» What to do
Leave every picture out and give back the lines below from the first through the line that holds "mais nous verrons", exactly as written.

» Provided records
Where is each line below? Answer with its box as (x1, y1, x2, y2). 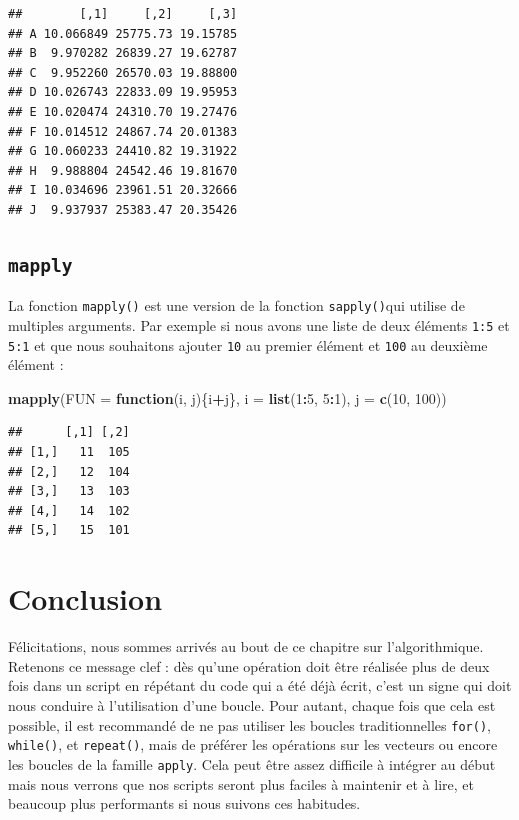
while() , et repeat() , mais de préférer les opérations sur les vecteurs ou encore (8, 734, 498, 755)
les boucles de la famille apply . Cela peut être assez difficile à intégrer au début (8, 753, 496, 774)
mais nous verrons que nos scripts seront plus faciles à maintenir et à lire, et (8, 773, 474, 794)
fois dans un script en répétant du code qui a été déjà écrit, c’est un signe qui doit (8, 675, 512, 696)
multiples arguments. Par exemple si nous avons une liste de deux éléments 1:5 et (8, 314, 510, 335)
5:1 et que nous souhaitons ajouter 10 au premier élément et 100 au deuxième (8, 334, 488, 355)
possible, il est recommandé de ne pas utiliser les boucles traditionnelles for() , (8, 714, 491, 735)
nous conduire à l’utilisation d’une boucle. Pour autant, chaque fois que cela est (8, 694, 496, 715)
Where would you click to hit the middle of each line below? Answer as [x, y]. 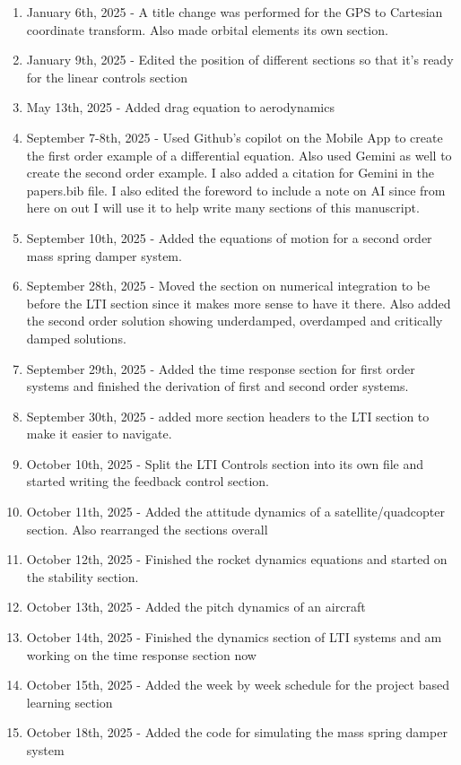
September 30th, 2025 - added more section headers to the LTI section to [228, 416]
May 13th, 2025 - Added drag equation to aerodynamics [180, 107]
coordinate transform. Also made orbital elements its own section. [207, 29]
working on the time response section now [141, 654]
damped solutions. [76, 338]
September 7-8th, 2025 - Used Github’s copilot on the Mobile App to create [235, 137]
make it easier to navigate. [99, 434]
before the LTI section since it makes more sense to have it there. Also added [239, 303]
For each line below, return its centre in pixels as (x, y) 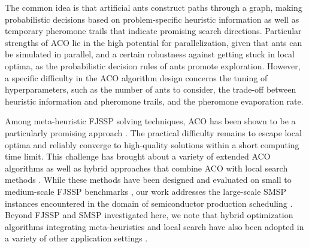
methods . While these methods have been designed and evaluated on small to (148, 180)
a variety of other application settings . (76, 238)
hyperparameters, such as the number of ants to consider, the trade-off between (151, 89)
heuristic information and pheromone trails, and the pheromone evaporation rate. (154, 101)
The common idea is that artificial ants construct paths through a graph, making (154, 7)
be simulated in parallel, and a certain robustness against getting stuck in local (150, 54)
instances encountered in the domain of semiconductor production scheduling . (149, 203)
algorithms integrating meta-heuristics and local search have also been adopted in (154, 226)
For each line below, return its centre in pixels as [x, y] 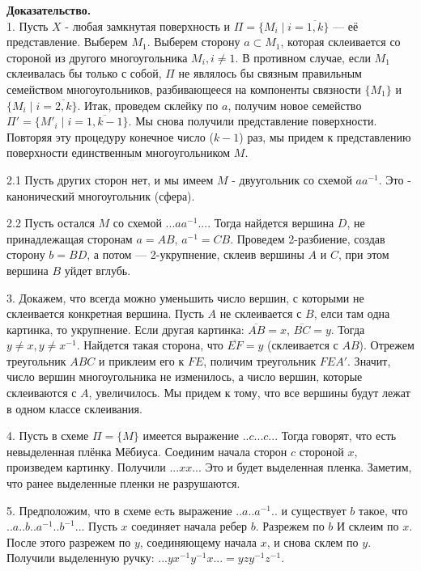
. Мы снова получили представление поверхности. [253, 121]
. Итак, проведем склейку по [148, 105]
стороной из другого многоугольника [97, 57]
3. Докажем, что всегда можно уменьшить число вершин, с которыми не [185, 297]
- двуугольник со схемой [292, 179]
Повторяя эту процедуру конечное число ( [110, 136]
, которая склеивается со [340, 42]
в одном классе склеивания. [74, 408]
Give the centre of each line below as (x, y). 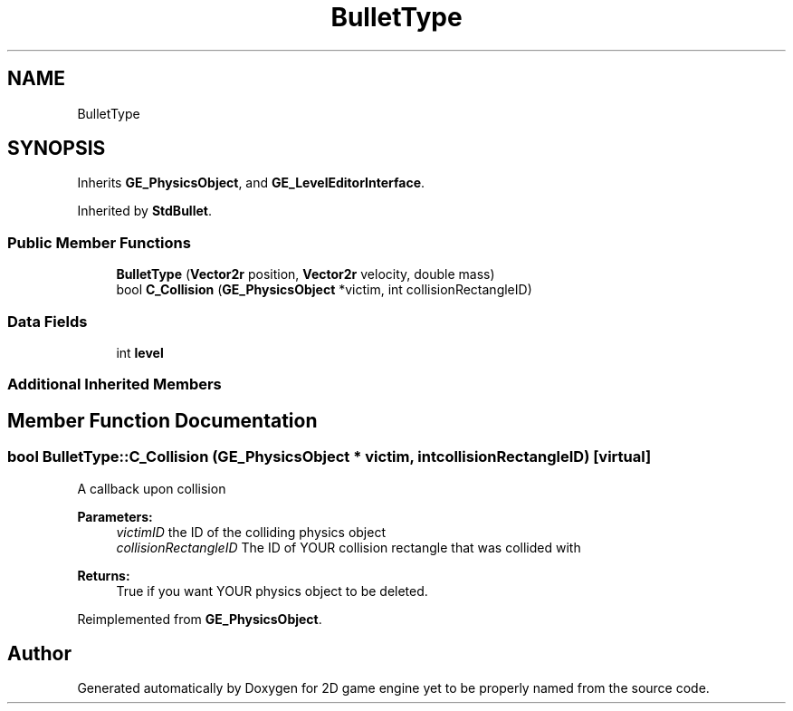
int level (140, 352)
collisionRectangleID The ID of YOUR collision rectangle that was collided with (349, 547)
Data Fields (48, 321)
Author (39, 653)
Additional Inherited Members (115, 384)
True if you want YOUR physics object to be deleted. (272, 591)
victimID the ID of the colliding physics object (251, 532)
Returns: (104, 575)
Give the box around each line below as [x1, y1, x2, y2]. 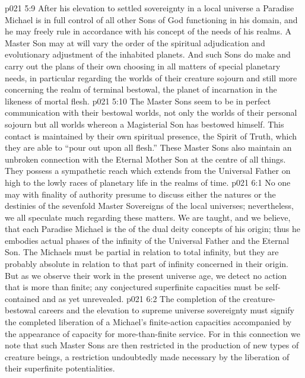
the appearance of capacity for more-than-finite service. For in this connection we [5, 327, 300, 339]
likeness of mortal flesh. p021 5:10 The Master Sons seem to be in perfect [5, 94, 271, 107]
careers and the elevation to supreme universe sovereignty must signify [39, 304, 294, 316]
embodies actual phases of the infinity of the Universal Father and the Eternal [5, 234, 290, 246]
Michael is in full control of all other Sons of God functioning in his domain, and [5, 13, 298, 26]
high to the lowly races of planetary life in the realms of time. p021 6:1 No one [5, 176, 291, 188]
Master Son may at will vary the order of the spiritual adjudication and [5, 36, 265, 49]
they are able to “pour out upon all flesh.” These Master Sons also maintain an [5, 141, 292, 154]
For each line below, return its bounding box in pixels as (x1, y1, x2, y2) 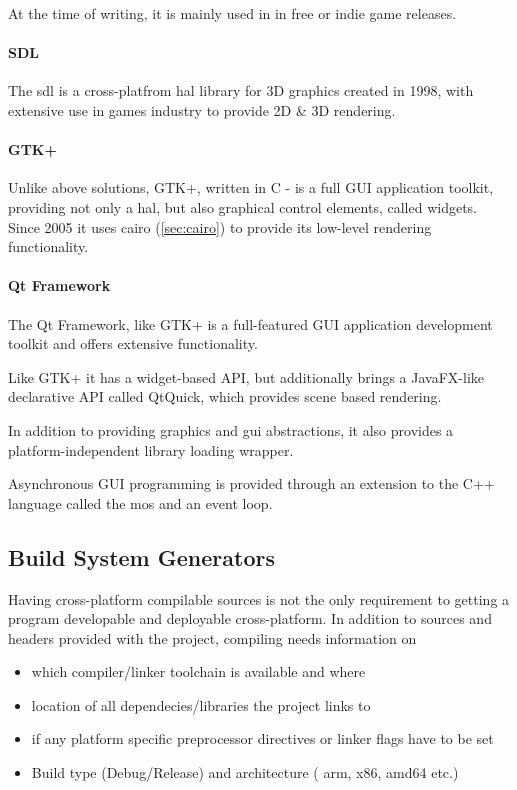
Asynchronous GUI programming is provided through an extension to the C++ (8, 473, 495, 494)
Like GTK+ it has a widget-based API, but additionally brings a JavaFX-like (8, 366, 484, 387)
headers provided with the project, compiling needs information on (8, 627, 417, 648)
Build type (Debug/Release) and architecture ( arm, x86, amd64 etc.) (31, 762, 459, 783)
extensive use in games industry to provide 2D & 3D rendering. (8, 99, 396, 120)
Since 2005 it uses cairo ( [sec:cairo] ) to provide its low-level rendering (8, 216, 432, 237)
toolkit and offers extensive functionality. (8, 333, 258, 354)
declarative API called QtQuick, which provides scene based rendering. (8, 386, 442, 407)
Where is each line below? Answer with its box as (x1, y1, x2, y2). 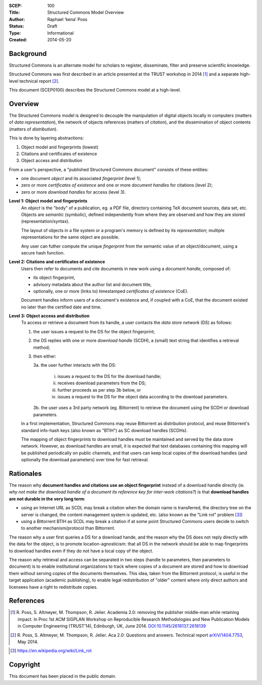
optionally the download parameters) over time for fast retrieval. (21, 457, 149, 463)
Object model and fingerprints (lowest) (21, 144, 99, 150)
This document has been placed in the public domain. (9, 673, 116, 679)
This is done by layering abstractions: (9, 135, 84, 141)
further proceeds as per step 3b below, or (57, 387, 141, 393)
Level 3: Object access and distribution (9, 313, 90, 319)
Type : (9, 30, 21, 36)
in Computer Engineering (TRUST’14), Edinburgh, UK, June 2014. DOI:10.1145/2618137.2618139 (17, 623, 206, 629)
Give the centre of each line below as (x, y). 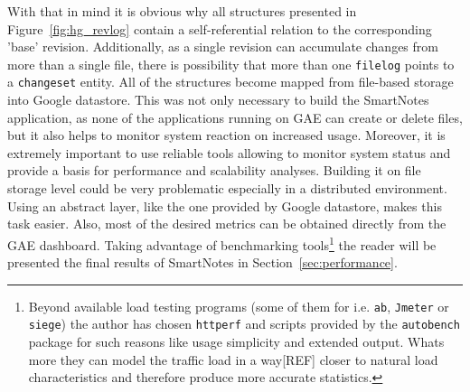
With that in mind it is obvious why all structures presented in (182, 11)
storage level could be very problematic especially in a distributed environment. (227, 188)
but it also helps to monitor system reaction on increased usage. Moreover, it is (226, 135)
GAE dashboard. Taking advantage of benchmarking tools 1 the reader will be (222, 243)
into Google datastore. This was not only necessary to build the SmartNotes (218, 100)
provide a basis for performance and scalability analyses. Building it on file (214, 170)
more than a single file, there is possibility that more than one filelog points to (231, 64)
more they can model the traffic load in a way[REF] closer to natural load (233, 359)
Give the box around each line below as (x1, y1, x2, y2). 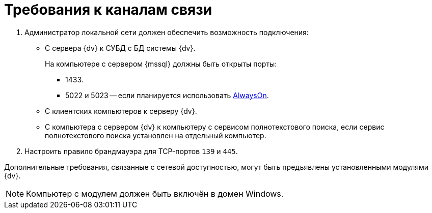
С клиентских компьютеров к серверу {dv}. (45, 106, 197, 115)
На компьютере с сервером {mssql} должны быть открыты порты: (45, 59, 277, 68)
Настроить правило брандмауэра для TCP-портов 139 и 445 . (24, 146, 238, 156)
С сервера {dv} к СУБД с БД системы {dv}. (45, 43, 196, 52)
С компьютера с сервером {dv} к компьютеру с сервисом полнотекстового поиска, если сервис (45, 122, 385, 131)
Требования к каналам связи (4, 1, 212, 18)
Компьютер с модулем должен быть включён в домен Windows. (26, 188, 284, 199)
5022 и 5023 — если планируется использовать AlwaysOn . (65, 90, 269, 100)
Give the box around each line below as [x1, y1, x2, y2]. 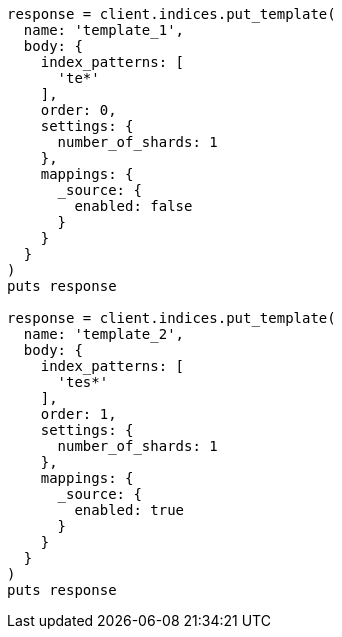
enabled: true [74, 502, 185, 518]
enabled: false [74, 198, 193, 214]
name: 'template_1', [23, 22, 185, 38]
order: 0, [40, 102, 117, 118]
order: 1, [40, 406, 117, 422]
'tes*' [57, 374, 109, 390]
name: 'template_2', [23, 326, 185, 342]
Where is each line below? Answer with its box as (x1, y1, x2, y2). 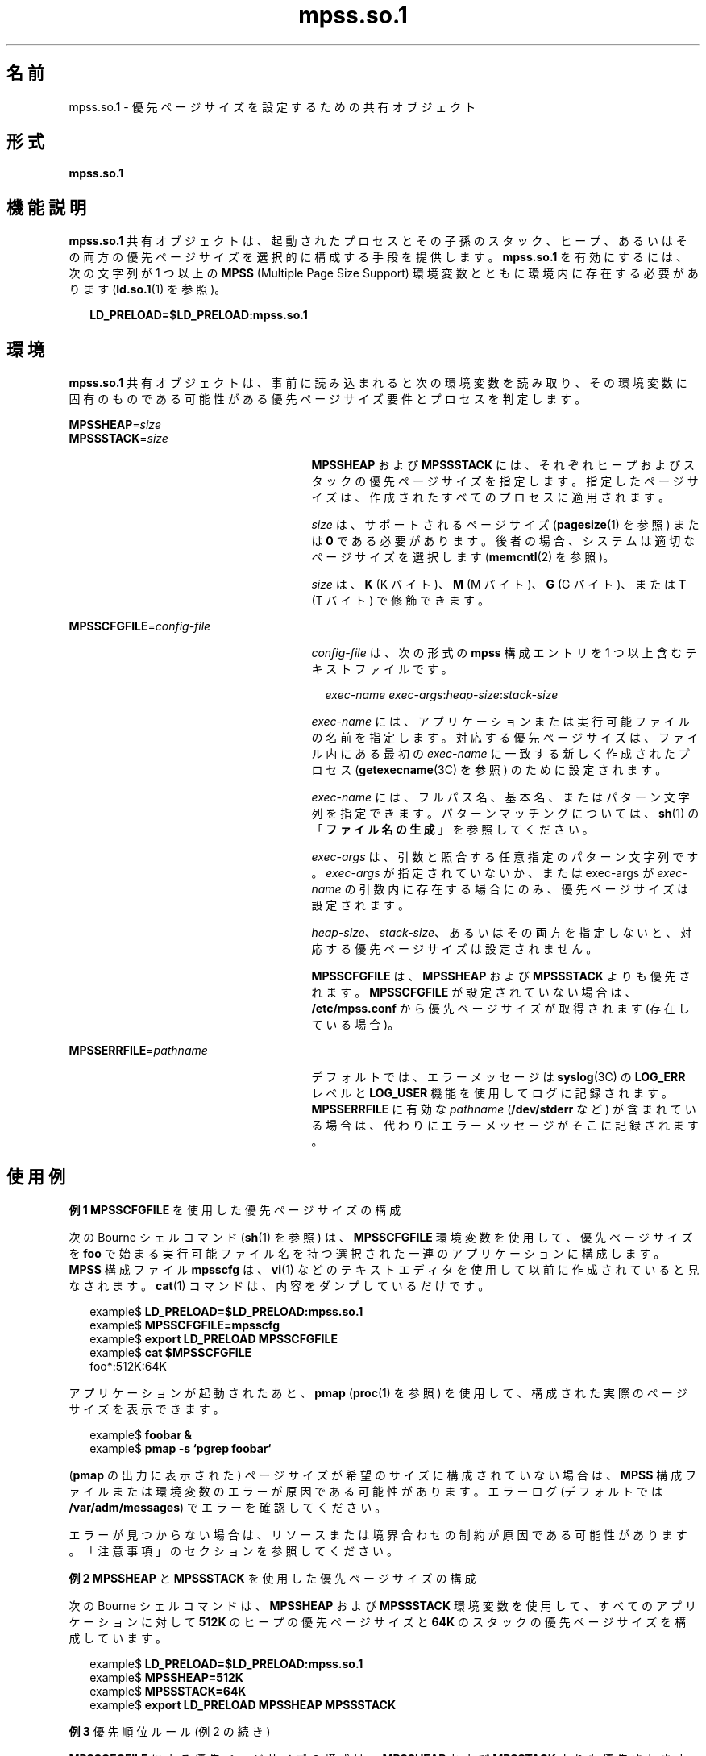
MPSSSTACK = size (69, 431, 168, 446)
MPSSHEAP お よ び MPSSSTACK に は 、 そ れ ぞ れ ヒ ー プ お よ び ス (311, 458, 696, 472)
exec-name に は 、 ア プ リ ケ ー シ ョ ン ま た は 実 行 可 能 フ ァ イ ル (311, 714, 690, 729)
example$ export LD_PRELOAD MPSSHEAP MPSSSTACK (89, 1697, 396, 1712)
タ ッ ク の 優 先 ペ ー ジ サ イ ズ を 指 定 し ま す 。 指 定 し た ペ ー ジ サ (311, 474, 699, 489)
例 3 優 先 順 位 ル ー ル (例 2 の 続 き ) (69, 1724, 271, 1738)
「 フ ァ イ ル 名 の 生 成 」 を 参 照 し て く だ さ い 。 (311, 822, 594, 837)
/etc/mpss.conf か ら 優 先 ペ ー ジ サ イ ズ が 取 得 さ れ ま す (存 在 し (311, 1001, 690, 1016)

» Expected answer
Where is each line below? Answer with its box as (x1, y1, x2, y2). 
while() , et repeat() , mais de préférer les opérations sur les vecteurs ou encore (8, 734, 498, 755)
les boucles de la famille apply . Cela peut être assez difficile à intégrer au début (8, 753, 496, 774)
mais nous verrons que nos scripts seront plus faciles à maintenir et à lire, et (8, 773, 474, 794)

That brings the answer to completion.